By Elizabeth S. Barnert, MD
Dr. Elizabeth S. Barnert is associate professor of pediatrics in the David Geffen School of Medicine at UCLA and the author of "Reunion: Finding the Disappeared Children of El Salvador" (University of California Press, 2023). She works extensively with youths held in the juvenile legal system, and her research examines children affected by violence, family separation and incarceration.
I know something about the struggles of families who have been separated and scattered, either by conflict, natural disaster or by the choices of politicians that are far beyond their control. While in medical school and as a student of public health in the UC Berkeley-UC San Francisco Joint Medical Program between 2005 and 2009, I traveled to El Salvador to volunteer with the Salvadoran nonprofit Asociación Pro-Búsqueda de Niñas y Niños Desaparecidos (Pro-Search for the Disappeared Children) to help build a DNA bank to match — and hopefully reunite with their biological families — children who were forcibly “disappeared” during the 12 years of civil war in the 1980s and early ’90s.
So, my heart sank when I first read about children from Ukraine being taken from their homes, brought to Russia and “given” to Russian families. I was on a plane flying to a meeting and, with a feeling of dread spreading through my chest, I thought: Please, not again. It is the same tactic of war that we saw in El Salvador now playing out 40 years later in Ukraine.
My experience has taught me how being torn from their families in the midst of war will affect these children. They will experience the same fundamental issues of ambiguous loss, the same feelings of fear of abandonment, of identity confusion, of intense longing for their biological families as did the separated children of El Salvador.

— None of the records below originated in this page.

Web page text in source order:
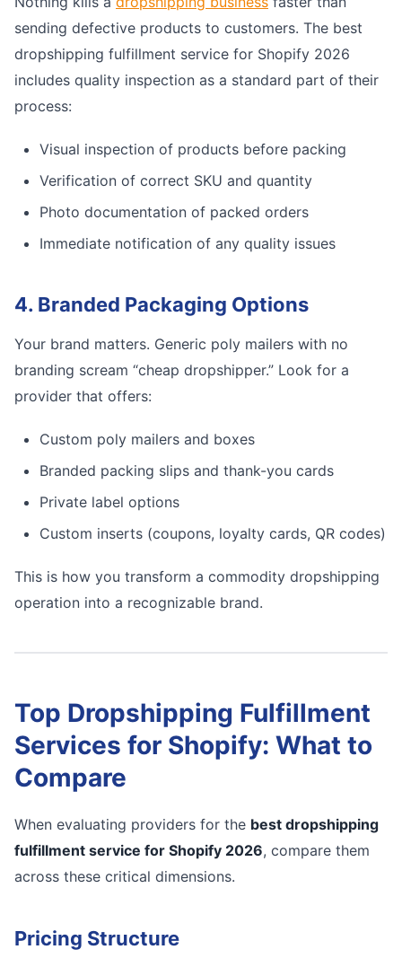
sending defective products to customers. The best
dropshipping fulfillment service for Shopify 2026
includes quality inspection as a standard part of their
process:
Visual inspection of products before packing
Verification of correct SKU and quantity
Photo documentation of packed orders
Immediate notification of any quality issues
4. Branded Packaging Options
Your brand matters. Generic poly mailers with no
branding scream “cheap dropshipper.” Look for a
provider that offers:
Custom poly mailers and boxes
Branded packing slips and thank-you cards
Private label options
Custom inserts (coupons, loyalty cards, QR codes)
This is how you transform a commodity dropshipping
operation into a recognizable brand.
Top Dropshipping Fulfillment
Services for Shopify: What to
Compare
When evaluating providers for the best dropshipping
fulfillment service for Shopify 2026, compare them
across these critical dimensions.
Pricing Structure

Depression, substance use and poor physical health are too often the outcomes for children who have experienced such profound trauma, and the health effects likely carry into adulthood.
Russia’s leaders have cloaked this outrage in the guise of it being a humanitarian effort, portraying themselves as charitable saviors rescuing vulnerable children from their war-torn country — a country that Russia, without provocation, invaded. They hide behind a banner of “children’s rights.” But the mass transfer of children into Russia is a clear violation of the Convention on the Rights of the Child and is a war crime.
How many times must history repeat itself?
As with the separated children of El Salvador, many of whom were put up for international adoption, DNA matching may be essential to reunite these families in the months and years ahead. Organizations such as DNA Bridge, a nonprofit coalition of scientists and human rights advocates that I co-founded in response to the Trump Administration’s U.S.-Mexico border family-separation policy to promote the humanitarian use of forensic DNA for family reunification, will be important participants in this effort.
I have witnessed first-hand the impact of this powerful tool. Expanding on the thesis that I wrote after working with Pro-Búsqueda, my 50 interviews and updated field notes culminated in the publication of the book ''Reunion: Finding the Disappeared Children of El Salvador," a chronicle of families’ experiences with military attacks, child disappearances, family separations, joyful reunions and the arduous process of reintegration.
While writing the book, I knew I’d gotten it right if I cried after finishing a chapter. The stories still tug at my heart, and I carry them forward in my current work.
Awareness of social justice issues was an element of my upbringing. My father, a Jewish psychiatrist from New York, instilled in me a love of science and big-picture thinking. My mother, who fled alone from Castro’s Cuba when she was 15 years old, is a social worker who, for much of her career, counseled troubled high school students, many of them first-generation Americans who butted heads with their immigrant parents over issues like cultural identity and gangs.
Every Saturday growing up, my father took me to the library and taught me about the importance of lifelong curiosity and learning. At restaurants or in the market, my mother, who left her home country with just five dollars in her pocket and knew profound poverty, would speak in Spanish to the busboys and cashiers about their lives. She taught me how to connect with people and understand the value of their stories and experiences.
There is something about one’s lengua materna — the language that your mother feeds you in, praises you in, admonishes you in — that makes that language and the culture and people it represents feel like home and instills empathy and understanding.
That is how it felt in El Salvador. I went there because I wanted to understand how war affects children’s health. I did not anticipate the profound impact it would have on my life, or how it would shape the person I would become. I am still haunted by stories I heard there. As the father of a disappeared child told me, to hear about war is terrible, but to experience it and live it in your skin is something entirely different. To receive their testimony, to hear their anguish, to see their tears and to absorb both their pain and their resilience — it changed me.
During an undergraduate year abroad in Latin America, I learned a chant that now plays in my head as I read about events in the world: “El pueblo unido jamás será vencido” — the people united will never be defeated. In spite of all they have gone through, the mothers and fathers and sons and daughters I’ve met and come to know in El Salvador endure in their calls for justice, identity and truth. They are among the most generous people I’ve ever known. Having survived a war together, they know they must look out for one another.
In the world today, it is a lesson we all could benefit from.